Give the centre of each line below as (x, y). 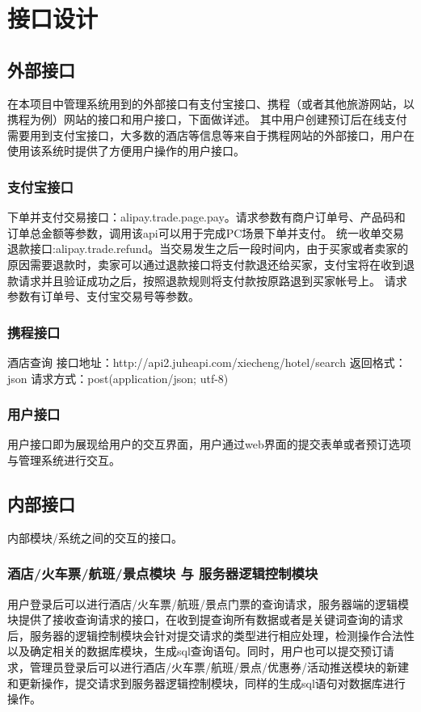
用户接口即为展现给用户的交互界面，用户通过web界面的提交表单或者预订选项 (209, 444)
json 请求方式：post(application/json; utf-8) (118, 378)
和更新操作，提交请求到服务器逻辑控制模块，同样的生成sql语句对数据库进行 (206, 683)
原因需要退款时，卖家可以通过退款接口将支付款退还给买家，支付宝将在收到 (205, 264)
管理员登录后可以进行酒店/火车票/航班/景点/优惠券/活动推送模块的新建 (219, 666)
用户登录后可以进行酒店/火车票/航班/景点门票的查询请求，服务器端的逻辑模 (208, 603)
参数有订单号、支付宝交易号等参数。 (103, 296)
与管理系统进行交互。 (64, 459)

****

#### WHAT IS NEEDED
Go through the listing and restate each line word for word, leaving out the pictures.

#### WRITTEN RESPONSE
Give the centre of each line below as (x, y). 
用户接口即为展现给用户的交互界面，用户通过web界面的提交表单或者预订选项 (209, 444)
json 请求方式：post(application/json; utf-8) (118, 378)
和更新操作，提交请求到服务器逻辑控制模块，同样的生成sql语句对数据库进行 (206, 683)
原因需要退款时，卖家可以通过退款接口将支付款退还给买家，支付宝将在收到 (205, 264)
管理员登录后可以进行酒店/火车票/航班/景点/优惠券/活动推送模块的新建 (219, 666)
用户登录后可以进行酒店/火车票/航班/景点门票的查询请求，服务器端的逻辑模 (208, 603)
参数有订单号、支付宝交易号等参数。 (103, 296)
与管理系统进行交互。 (64, 459)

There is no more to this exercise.